The US Medicare programme has yet to get a grip on spending for physician-administered speciality drugs. A congressional advisory panel is attempting to do so in a recommendation to trim reimbursement rates and encourage drug competition ahead of a transition to competitive bidding.
Pharmaceutical manufacturers and oncology clinics oppose the proposal, which would need congressional approval and a presidential signature to be enacted. But with drug prices remaining a high-profile political topic thanks, among other things, to President Donald Trump’s threats the panel’s recommendation could make it into cost-control legislation.
The proposal restarts the debate on controlling spending in part B of the Medicare programme, which governs reimbursement to physician practices, outpatient clinics, nursing homes and other non-hospital institutions that treat Americans 65 and over. Medicare reimburses physicians at the average sales price (ASP) plus a 6% markup, although the rationale for the markup is unclear even among policymakers – however, the current framework is blamed for 9% annual spending growth.
These new recommendations from the congressional advisory committee called the Medicare Payment Advisory Commission (Medpac) are estimated to save the programme $250-750m a year. Medicare spent about $25bn on drugs in part B of the programme in 2015.
Last year, the Centers for Medicare and Medicaid Services (CMS) proposed and then shelved a plan to cut the markup to 2.5% and add a flat fee of $16.80, a plan that the agency said would reduce the margin on high-cost drugs and increase the incentive to use lower-cost alternatives (Medicare opens limited front in US pricing war, March 10, 2016).
A whack to the WAC
Medpac’s recommendation has similarities. It cuts the price for new, high-expenditure drugs where the ASP is calculated to be the same as the wholesale acquisition cost (WAC) – essentially the list price of the drug – to WAC plus 3%.
For drugs using the ASP benchmark, the commission does not recommend eliminating the 6% markup but does propose requiring rebates for drugs where price increases exceed an inflation benchmark like the consumer price index. To enable better monitoring of ASP increases, Medpac recommends more robust enforcement of price reporting.
Furthermore, Medpac proposes a single billing code for biologics and their biologic competitors to enable price competition for off-patent agents.
These are all short-term measures recommended for implementation in 2018. The commission’s work also takes a longer view, proposing a transition to a “drug value programme” that would resuscitate competitive bidding in this sector.
Value through competitive bidding
By 2022, Medpac recommends that Medicare contract with pharmacy benefit managers (PBMs) to negotiate prices with pharmaceutical manufacturers and supply doctors’ offices – prices could be no higher than the ASP for a given drug.
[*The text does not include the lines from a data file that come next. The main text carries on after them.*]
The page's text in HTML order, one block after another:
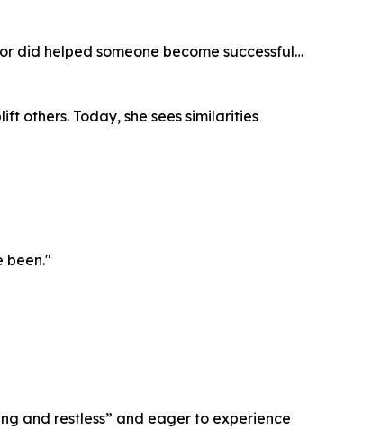
did helped someone become successful…
others. Today, she sees similarities
been."
and restless” and eager to experience
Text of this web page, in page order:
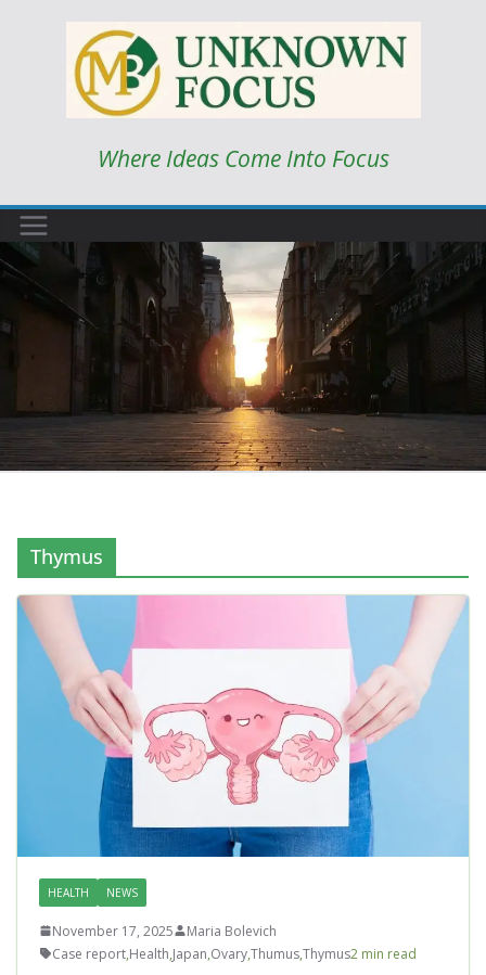
Where Ideas Come Into Focus
Thymus
HEALTH NEWS
November 17, 2025
Maria Bolevich
Case report,Health,Japan,Ovary,Thumus,Thymus2 min read
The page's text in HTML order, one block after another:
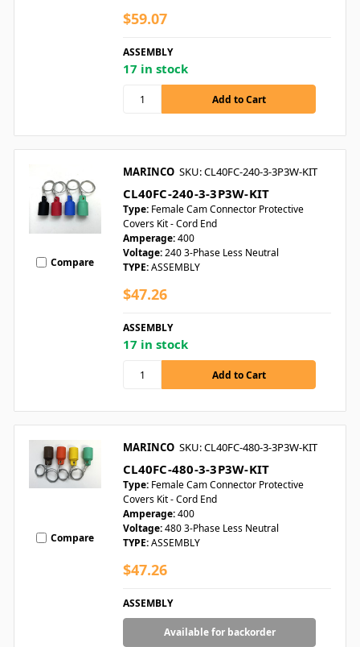
$59.07
ASSEMBLY
17 in stock
Compare
MARINCO SKU: CL40FC-240-3-3P3W-KIT
CL40FC-240-3-3P3W-KIT
Type: Female Cam Connector Protective
Covers Kit - Cord End
Amperage:400
Voltage:240 3-Phase Less Neutral
TYPE:ASSEMBLY
$47.26
ASSEMBLY
17 in stock
Compare
MARINCO SKU: CL40FC-480-3-3P3W-KIT
CL40FC-480-3-3P3W-KIT
Type: Female Cam Connector Protective
Covers Kit - Cord End
Amperage:400
Voltage:480 3-Phase Less Neutral
TYPE:ASSEMBLY
$47.26
ASSEMBLY
Available for backorder
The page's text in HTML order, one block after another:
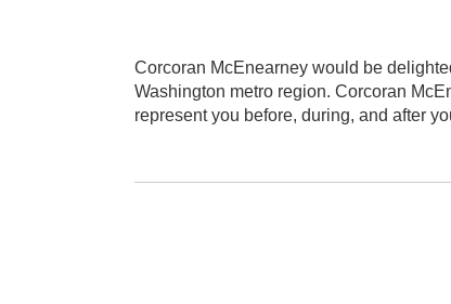
Corcoran McEnearney would be
Washington metro region. Corcoran
represent you before, during, and after

This would resume a competitive bidding effort that was deferred in 2008 after it failed to reduce costs and struggled to enrol physicians (Vantage point – Price restraint talks hit reality bump, April 12, 2017).
Medpac recommends that Medicare empower the PBMs to set formularies and manage access through prior authorisation and step therapy – CMS’s earlier competitive bidding effort had an open formulary, which limited the PBMs’ power to negotiate lower prices.
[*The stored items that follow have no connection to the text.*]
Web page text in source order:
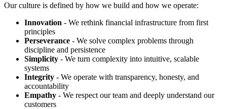
Our culture is defined by how we build and how we operate:
Innovation - We rethink financial infrastructure from first
principles
Perseverance - We solve complex problems through
discipline and persistence
Simplicity - We turn complexity into intuitive, scalable
systems
Integrity - We operate with transparency, honesty, and
accountability
Empathy - We respect our team and deeply understand our
customers
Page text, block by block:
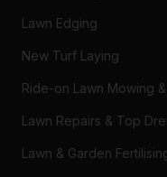
Lawn Edging
New Turf Laying
Ride-on Lawn Mowing
Lawn Repairs & Top
Lawn & Garden
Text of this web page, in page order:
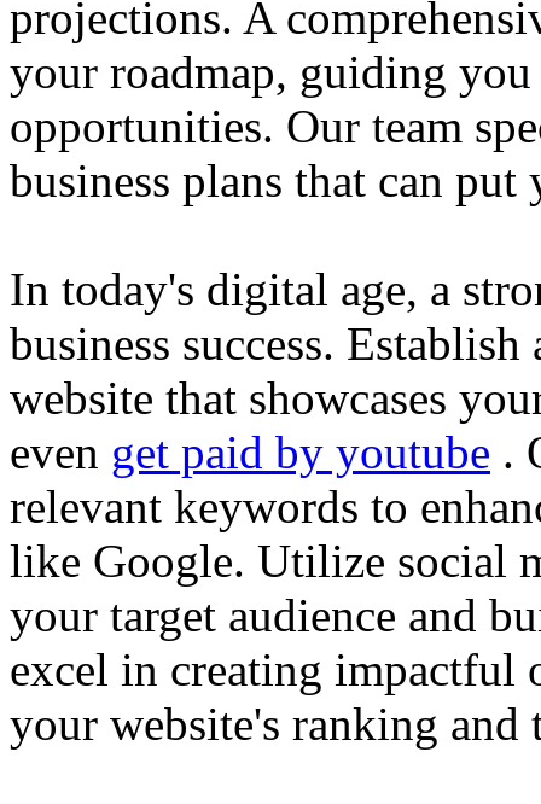
projections. A
your roadmap, guiding
opportunities. Our team
business plans that can
In today's digital age, a
business success.
website that showcases
even get paid by youtube .
relevant keywords to
like Google. Utilize social
your target audience and
excel in creating impactful
your website's ranking and
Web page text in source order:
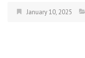
January 10, 2025
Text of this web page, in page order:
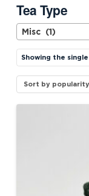
Showing the
Tea Type
Misc (1)
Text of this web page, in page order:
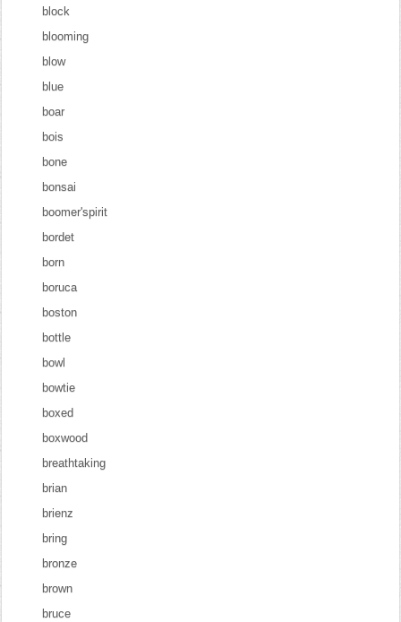
block
blooming
blow
blue
boar
bois
bone
bonsai
boomer'spirit
bordet
born
boruca
boston
bottle
bowl
bowtie
boxed
boxwood
breathtaking
brian
brienz
bring
bronze
brown
bruce

Medicare will then reimburse physicians at the price established by the PBM that supplies them, along with an administrative fee paid to the PBM. Enrolee cost-sharing would be based on the price paid by the vendor, reducing their financial exposure.
The plan has gained opposition from the Pharmaceutical Research and Manufacturers of America (PhRMA) and the Community Oncology Alliance, which say the cut to the add-on will make it cost-prohibitive to continue to provide drug administration to patients and drive treatment into the more expensive hospital setting. PhRMA also said the drug value programme would limit access for beneficiaries unnecessarily because the ASP mechanism has yielded price moderation.
Whatever the case, the Medpac recommendation does not propose a revival of a separate plan under the aborted CMS part B plan last year to transition to “value-based pricing” – such as reimbursement based on real-world outcomes, indication specific payment, or compensation only for patients who respond to medication.
Taking the less complex road of competitive bidding rather than value-based pricing may be attractive to lawmakers as well as the White House. In the big picture, Mr Trump is looking for $900bn in health care savings over 10 years to help pay for tax reform – a proposal that saves up to $750m a year will help get him there.